Lia Putrinda Ubah Pesisir Gersang Jadi Hutan Vibes Wisata Kelas Dunia!
MALANG, Siapa bilang revolusi cuma bisa dimulai dari kota besar? Lia Putrinda Anggawa Mukti membuktikan sebaliknya. Berawal dari pertanyaan polos di usia 12 tahun, kini Lia, local champion dari Desa Tambak Rejo, Kabupaten Malang, sukses memimpin gerakan yang mengubah lahan pesisir gersang jadi ekosistem Clungup Mangrove Conservation (CMC) Tiga Warna yang hits dan sustainability abis.

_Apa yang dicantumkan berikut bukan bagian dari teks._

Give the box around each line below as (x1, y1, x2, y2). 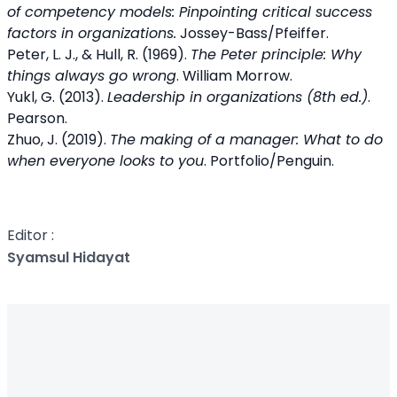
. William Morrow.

Momen Aha!’: Pantai Gersang, Passion Lahir
Semua bermula di tahun 2004 Kala itu, Lia berjalan di pesisir bersama sang ayah, Saptoyo. Ayahnya bercerita tentang rimbunnya hutan mangrove di sana. Namun, yang Lia lihat hanyalah hamparan pasir panas dan gersang“Kok aku enggak bisa lihat hutan mangrove yang ayah ceritakan?” Pertanyaan lugu itu menjadi titik balik.
“Saat itu, pantai gersang, panas, tanpa tumbuhan. Dari situ saya mulai bertanya, ‘Kenapa orang-orang tidak melakukan sesuatu untuk lingkungan?’ Itu momen saat passion saya lahir,” kenang Lia saat dihubungi Kompas.com, Selasa (26/8/2025).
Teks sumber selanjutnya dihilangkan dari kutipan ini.